Part 0 (Running Away) — Part 1 (The Pyramids)Part 2 (Beaches and Caves)


Who’s That Girl?

It’s hard to say “___ was Cassie’s favorite thing.” That’s because 1) she would say I didn’t listen well enough to actually know what her favorite was, 2) when she loved anything, she really loved it. It’s hard to actually say what she was more passionate about in any given category. But I will say that as far as TV sitcoms with female leads go, New Girl was definitely her favorite. It may have been her all-time favorite TV show, and Zooey Deschanel was probably her favorite actor.

Jess, the main character in New Girl, was a character that Cassie loved to relate to—the jokes, the quirks, the singing, the working with kids, the awkwardness, the way she influenced her friends. She followed the show devoutly. Just like quotes from the show made their way into Cassie’s conversations, Jess’s experiences made their way into her dreams of the future.

For example, the episode All In: Jess starts to commit to a relationship with her roommate, Nick, who she is destined to be with. They make up after a tumultuous couple of episodes, decide to be “all in,” and start driving home. But as soon as they get back to the front door of their apartment, everything starts to feel wrong. Everything seems to be moving too fast, their lives are otherwise in shambles, and their friends’ lives are falling apart too. So what do they do?
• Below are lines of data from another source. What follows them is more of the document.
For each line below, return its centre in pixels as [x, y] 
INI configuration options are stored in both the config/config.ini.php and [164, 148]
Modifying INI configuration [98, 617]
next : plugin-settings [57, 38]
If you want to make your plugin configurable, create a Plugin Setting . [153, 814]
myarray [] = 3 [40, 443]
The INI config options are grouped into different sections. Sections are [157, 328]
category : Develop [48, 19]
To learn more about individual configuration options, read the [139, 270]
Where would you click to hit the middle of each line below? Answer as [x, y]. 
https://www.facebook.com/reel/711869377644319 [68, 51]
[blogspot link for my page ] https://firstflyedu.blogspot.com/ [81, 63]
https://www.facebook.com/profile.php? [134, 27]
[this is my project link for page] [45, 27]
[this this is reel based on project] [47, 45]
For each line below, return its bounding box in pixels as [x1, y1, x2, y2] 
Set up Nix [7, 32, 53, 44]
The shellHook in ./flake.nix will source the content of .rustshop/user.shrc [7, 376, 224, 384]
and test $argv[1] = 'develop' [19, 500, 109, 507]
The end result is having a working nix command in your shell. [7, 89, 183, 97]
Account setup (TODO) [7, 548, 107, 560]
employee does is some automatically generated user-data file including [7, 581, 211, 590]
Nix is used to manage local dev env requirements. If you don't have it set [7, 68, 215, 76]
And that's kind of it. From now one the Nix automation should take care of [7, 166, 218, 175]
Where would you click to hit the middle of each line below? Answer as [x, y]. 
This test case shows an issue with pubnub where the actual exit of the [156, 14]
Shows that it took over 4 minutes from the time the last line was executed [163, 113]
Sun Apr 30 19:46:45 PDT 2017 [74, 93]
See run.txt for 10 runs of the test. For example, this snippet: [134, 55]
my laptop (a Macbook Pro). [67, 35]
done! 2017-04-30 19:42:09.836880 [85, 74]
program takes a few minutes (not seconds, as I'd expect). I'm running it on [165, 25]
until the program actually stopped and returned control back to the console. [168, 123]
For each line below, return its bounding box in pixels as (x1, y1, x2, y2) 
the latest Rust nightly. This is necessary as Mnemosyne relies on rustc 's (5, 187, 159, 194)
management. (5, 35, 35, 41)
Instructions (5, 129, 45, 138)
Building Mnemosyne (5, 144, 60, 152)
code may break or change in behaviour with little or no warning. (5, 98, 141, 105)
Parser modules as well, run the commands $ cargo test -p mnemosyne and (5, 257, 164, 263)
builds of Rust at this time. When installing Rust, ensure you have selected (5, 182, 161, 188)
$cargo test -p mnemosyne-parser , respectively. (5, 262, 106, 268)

They run away to a Mexican beach and live out of the back of their car for four days straight. Naturally! This was one of the highlights of the entire series for Cassie. Whenever Cassie would feel overwhelmed, she would look at me and say, “Let’s just run away to Mexico.”


An Unknown Person in Unknown Places

When I lost Cassie, I lost the feeling of being known by someone. Without me saying a word, she could know exactly what I was thinking or what I was feeling. When she passed, I was suddenly set adrift into an ocean of strangers—or at least, I felt like a stranger in a sea of people. Who could see my heart and my thoughts like Cassie could? And who could relate to my soul like she did?

All this leads to unexpected feelings of overwhelming loneliness that I just can’t quite express to other people. My dog, my friends and family surrounding me, and the apartment full of reminders of Cassie usually keep me from feeling too lonely. But nevertheless, floods of negative emotion blindside me when I least expect it. I lose almost all motivation. I don’t want to get out of bed, nor do I want to go back to bed when it is time to. In those moments I am constantly frustrated at little things like having to take my dog out or having to water my plants. The feeling gradually fades and soon enough I wake up feeling on top of the world again, just like I do before being struck by the wave of grief.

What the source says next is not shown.